Kтo-нибудь скажет: но ведь о неизменности Бога говорит даже не богословие, а само Откровение: "Всяко даяние благо, и всяк дар совершен свыше есть, сходяй от Отца светов, у негоже несть пременение, или преложения стень" (Иак 1, 17). Стало быть, верен по крайней мере этот тезис — Бог неизменен? Нет. Апостолу здесь приоткрылся угол завесы, и стало можно видеть лик божества. Брат Божий ведет себя не как исследователь, направленный ученым сообществом выяснить устройство интересного объекта под названием "божество" и констатирующий: объект устроен так, что никогда не меняется, всегда точно такой, как был прежде, и в нем нет даже отдаленных признаков перемены. Апостол говорит, взволнованный и ослепленный сиянием открывшегося.
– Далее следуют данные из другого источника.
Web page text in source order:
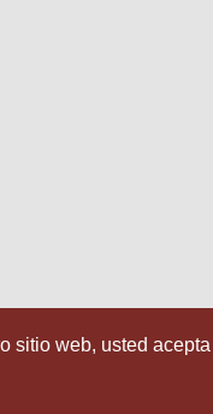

Его испугало бы, что может существовать читатель, способный принять его за информанта, а его проповедь — за дескрипцию; он, возможно, в горечи вспомнил бы слова 76 псалма царя Давида:
Размышляю о днях древних, о летах веков минувших...
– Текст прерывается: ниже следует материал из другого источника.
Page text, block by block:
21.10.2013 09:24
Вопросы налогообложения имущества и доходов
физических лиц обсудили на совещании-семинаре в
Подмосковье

Неужели навсегда отринул Господь, и не будет более благоволить?
Неужели во гневе затворил щедроты Свои?
И сказал я: Вот мое горе — изменение десницы Всевышнего
Тем, что в Писании есть и "у Негоже несть пременение", и "изменение десницы Всевышнего", исключается возможность сделать его базовым текстом онтологической догматики, которая легла бы в основу общеобязательного мировоззрения. Божество Священного писания не машина для обслуживания идеологических потребностей. Перед Богом Дионисия Ареопагита, апостолов, псалмопевца необеспеченность человека по части идеологии дорастает до неба, до "страха и трепета".
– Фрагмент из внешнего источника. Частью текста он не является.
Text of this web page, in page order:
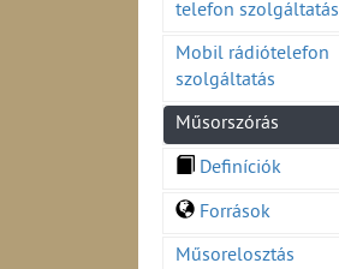
telefon szolgáltatás
Mobil rádiótelefon
szolgáltatás
Műsorszórás
Definíciók
Források
Műsorelosztás
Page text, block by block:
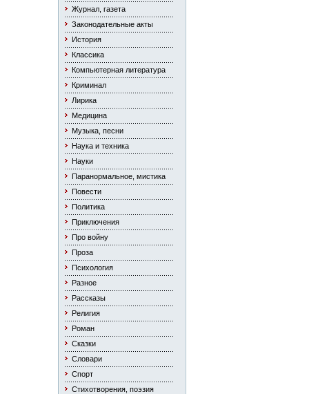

Если бы вера на правах имеющей больше света, чем философия, открыла ей дефиницию божества, та могла бы уходить со сцены. Победой и философии, и христианства было то, что там, где философия воздержалась от "категорий", христианство тоже воздержалось и дало определение таинственное, немыслимое. Когда Плотин говорит, что ум — сын отца, единого-блага, то сын и отец здесь — несобственные обозначения. В христианской догматике, наоборот, толковать Отца как тезис онтологической триады — лишь рискованная и необязательная иллюстрация к тому, какие глубокие смыслы, между прочим, можно при желании извлечь из Троицы. Единый в Трех, Неслиянный и Нераздельный, при том что каждый из Трех равен другим по достоинству — эти заведомо непостижимые формулы говорили о хорошей философской школе отцов Церкви. Они знали, что место, будто бы оставленное философией для именования первого начала, в действительности занято полнотой опыта не неспособности, а законченной невозможности что-либо пo-человечески сказать: т. е. что философия в своем молчании перед Началом уже сказала все, и дальше говорить Богу.